• **Work request**: In the records below, find the line with "Contact [111, 142]" and repeat exactly every line from it through the line with "válaszát is közzétesszük az (145, 115)". Pictures stay out.

<<<<

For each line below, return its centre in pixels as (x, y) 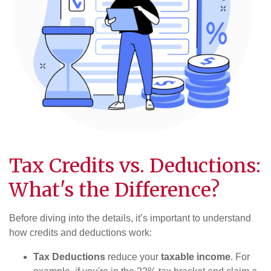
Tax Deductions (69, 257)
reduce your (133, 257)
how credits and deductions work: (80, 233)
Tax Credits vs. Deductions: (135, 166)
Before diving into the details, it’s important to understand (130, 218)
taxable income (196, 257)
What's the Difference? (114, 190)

>>>>
<<<<

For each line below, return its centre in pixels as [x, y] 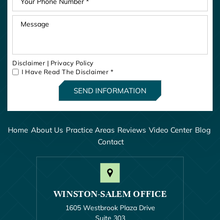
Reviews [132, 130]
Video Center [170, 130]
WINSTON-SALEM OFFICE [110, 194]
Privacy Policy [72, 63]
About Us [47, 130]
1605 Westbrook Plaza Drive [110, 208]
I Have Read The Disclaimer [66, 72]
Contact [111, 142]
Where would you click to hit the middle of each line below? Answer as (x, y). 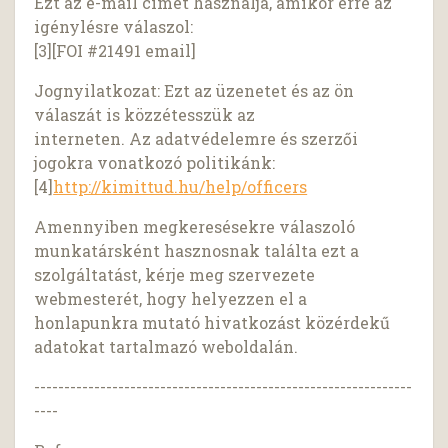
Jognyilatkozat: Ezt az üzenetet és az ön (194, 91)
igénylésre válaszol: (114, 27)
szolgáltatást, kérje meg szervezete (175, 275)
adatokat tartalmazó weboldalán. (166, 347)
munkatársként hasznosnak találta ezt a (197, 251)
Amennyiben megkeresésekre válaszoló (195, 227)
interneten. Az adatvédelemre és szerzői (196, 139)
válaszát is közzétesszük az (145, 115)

>>>>
<<<<

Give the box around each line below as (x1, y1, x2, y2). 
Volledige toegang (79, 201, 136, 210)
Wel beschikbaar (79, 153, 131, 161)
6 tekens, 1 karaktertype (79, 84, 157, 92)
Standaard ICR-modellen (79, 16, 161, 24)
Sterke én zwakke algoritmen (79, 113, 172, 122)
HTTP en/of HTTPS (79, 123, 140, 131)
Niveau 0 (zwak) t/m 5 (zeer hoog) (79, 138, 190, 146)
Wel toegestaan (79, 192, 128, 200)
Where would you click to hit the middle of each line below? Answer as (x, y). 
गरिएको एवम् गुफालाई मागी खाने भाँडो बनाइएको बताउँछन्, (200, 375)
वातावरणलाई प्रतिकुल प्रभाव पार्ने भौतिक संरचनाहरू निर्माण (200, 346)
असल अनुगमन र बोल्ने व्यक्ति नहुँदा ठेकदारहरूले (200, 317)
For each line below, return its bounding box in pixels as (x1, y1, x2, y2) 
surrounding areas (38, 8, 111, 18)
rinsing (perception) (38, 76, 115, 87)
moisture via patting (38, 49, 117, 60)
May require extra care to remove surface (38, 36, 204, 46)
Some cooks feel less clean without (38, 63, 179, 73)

>>>>

• **Exercise solution**:
Contact [111, 142]
Where would you click to hit the middle of each line below? Answer as (x, y). 
Jognyilatkozat: Ezt az üzenetet és az ön (194, 91)
igénylésre válaszol: (114, 27)
szolgáltatást, kérje meg szervezete (175, 275)
adatokat tartalmazó weboldalán. (166, 347)
munkatársként hasznosnak találta ezt a (197, 251)
Amennyiben megkeresésekre válaszoló (195, 227)
interneten. Az adatvédelemre és szerzői (196, 139)
válaszát is közzétesszük az (145, 115)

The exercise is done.